[RECORDS FOR PROCESSING — start]

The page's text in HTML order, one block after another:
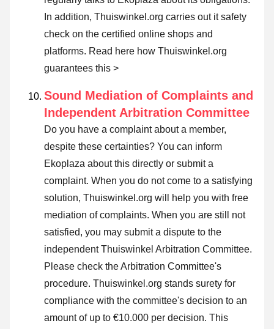
In addition, Thuiswinkel.org carries out it safety
check on the certified online shops and
platforms. Read here how Thuiswinkel.org
guarantees this >
Sound Mediation of Complaints and
Independent Arbitration Committee
Do you have a complaint about a member,
despite these certainties? You can inform
Ekoplaza about this directly or submit a
complaint. When you do not come to a satisfying
solution, Thuiswinkel.org will help you with free
mediation of complaints. When you are still not
satisfied, you may submit a dispute to the
independent Thuiswinkel Arbitration Committee.
Please check the Arbitration Committee's
procedure. Thuiswinkel.org stands surety for
compliance with the committee's decision to an
amount of up to €10.000 per decision. This
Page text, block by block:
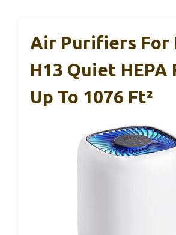
Air Purifiers For
H13 Quiet
Up To 1076 Ft²
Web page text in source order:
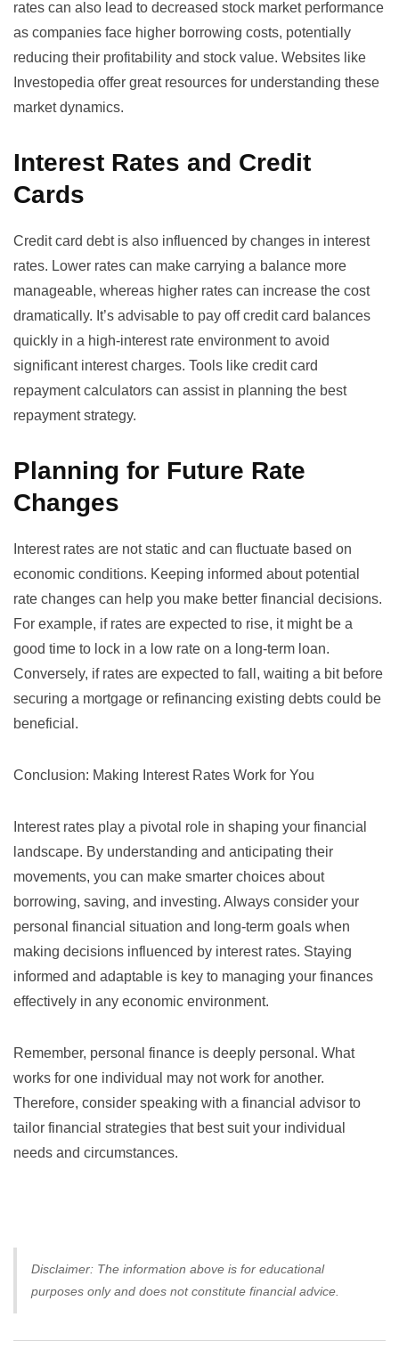
rates can also lead to decreased stock market performance
as companies face higher borrowing costs, potentially
reducing their profitability and stock value. Websites like
Investopedia offer great resources for understanding these
market dynamics.
Interest Rates and Credit
Cards
Credit card debt is also influenced by changes in interest
rates. Lower rates can make carrying a balance more
manageable, whereas higher rates can increase the cost
dramatically. It’s advisable to pay off credit card balances
quickly in a high-interest rate environment to avoid
significant interest charges. Tools like credit card
repayment calculators can assist in planning the best
repayment strategy.
Planning for Future Rate
Changes
Interest rates are not static and can fluctuate based on
economic conditions. Keeping informed about potential
rate changes can help you make better financial decisions.
For example, if rates are expected to rise, it might be a
good time to lock in a low rate on a long-term loan.
Conversely, if rates are expected to fall, waiting a bit before
securing a mortgage or refinancing existing debts could be
beneficial.
Conclusion: Making Interest Rates Work for You
Interest rates play a pivotal role in shaping your financial
landscape. By understanding and anticipating their
movements, you can make smarter choices about
borrowing, saving, and investing. Always consider your
personal financial situation and long-term goals when
making decisions influenced by interest rates. Staying
informed and adaptable is key to managing your finances
effectively in any economic environment.
Remember, personal finance is deeply personal. What
works for one individual may not work for another.
Therefore, consider speaking with a financial advisor to
tailor financial strategies that best suit your individual
needs and circumstances.
Disclaimer: The information above is for educational
purposes only and does not constitute financial advice.
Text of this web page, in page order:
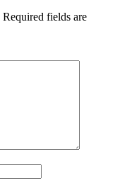
Required fields are
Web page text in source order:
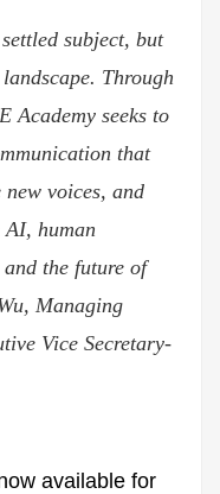
subject, but
Through
Academy seeks to
that
voices, and
human
the future of
Managing
Vice Secretary-
available for
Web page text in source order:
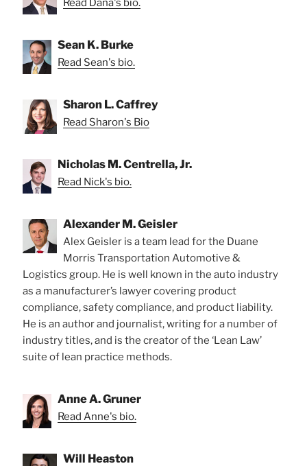
Sean K. Burke
Read Sean's bio.
Sharon L. Caffrey
Read Sharon's Bio
Nicholas M. Centrella, Jr.
Read Nick's bio.
Alexander M. Geisler
Alex Geisler is a team lead for the Duane
Morris Transportation Automotive &
Logistics group. He is well known in the auto industry
as a manufacturer’s lawyer covering product
compliance, safety compliance, and product liability.
He is an author and journalist, writing for a number of
industry titles, and is the creator of the ‘Lean Law’
suite of lean practice methods.
Anne A. Gruner
Read Anne's bio.
Will Heaston

[RECORDS FOR PROCESSING — finish]

Return all the records exactly. Skip the pictures.

The page's text in HTML order, one block after another:
In addition, Thuiswinkel.org carries out it safety
check on the certified online shops and
platforms. Read here how Thuiswinkel.org
guarantees this >
Sound Mediation of Complaints and
Independent Arbitration Committee
Do you have a complaint about a member,
despite these certainties? You can inform
Ekoplaza about this directly or submit a
complaint. When you do not come to a satisfying
solution, Thuiswinkel.org will help you with free
mediation of complaints. When you are still not
satisfied, you may submit a dispute to the
independent Thuiswinkel Arbitration Committee.
Please check the Arbitration Committee's
procedure. Thuiswinkel.org stands surety for
compliance with the committee's decision to an
amount of up to €10.000 per decision. This
Page text, block by block:
Air Purifiers For
H13 Quiet
Up To 1076 Ft²
Web page text in source order:
rates can also lead to decreased stock market performance
as companies face higher borrowing costs, potentially
reducing their profitability and stock value. Websites like
Investopedia offer great resources for understanding these
market dynamics.
Interest Rates and Credit
Cards
Credit card debt is also influenced by changes in interest
rates. Lower rates can make carrying a balance more
manageable, whereas higher rates can increase the cost
dramatically. It’s advisable to pay off credit card balances
quickly in a high-interest rate environment to avoid
significant interest charges. Tools like credit card
repayment calculators can assist in planning the best
repayment strategy.
Planning for Future Rate
Changes
Interest rates are not static and can fluctuate based on
economic conditions. Keeping informed about potential
rate changes can help you make better financial decisions.
For example, if rates are expected to rise, it might be a
good time to lock in a low rate on a long-term loan.
Conversely, if rates are expected to fall, waiting a bit before
securing a mortgage or refinancing existing debts could be
beneficial.
Conclusion: Making Interest Rates Work for You
Interest rates play a pivotal role in shaping your financial
landscape. By understanding and anticipating their
movements, you can make smarter choices about
borrowing, saving, and investing. Always consider your
personal financial situation and long-term goals when
making decisions influenced by interest rates. Staying
informed and adaptable is key to managing your finances
effectively in any economic environment.
Remember, personal finance is deeply personal. What
works for one individual may not work for another.
Therefore, consider speaking with a financial advisor to
tailor financial strategies that best suit your individual
needs and circumstances.
Disclaimer: The information above is for educational
purposes only and does not constitute financial advice.
Text of this web page, in page order:
Required fields are
Web page text in source order:
subject, but
Through
Academy seeks to
that
voices, and
human
the future of
Managing
Vice Secretary-
available for
Web page text in source order:
Sean K. Burke
Read Sean's bio.
Sharon L. Caffrey
Read Sharon's Bio
Nicholas M. Centrella, Jr.
Read Nick's bio.
Alexander M. Geisler
Alex Geisler is a team lead for the Duane
Morris Transportation Automotive &
Logistics group. He is well known in the auto industry
as a manufacturer’s lawyer covering product
compliance, safety compliance, and product liability.
He is an author and journalist, writing for a number of
industry titles, and is the creator of the ‘Lean Law’
suite of lean practice methods.
Anne A. Gruner
Read Anne's bio.
Will Heaston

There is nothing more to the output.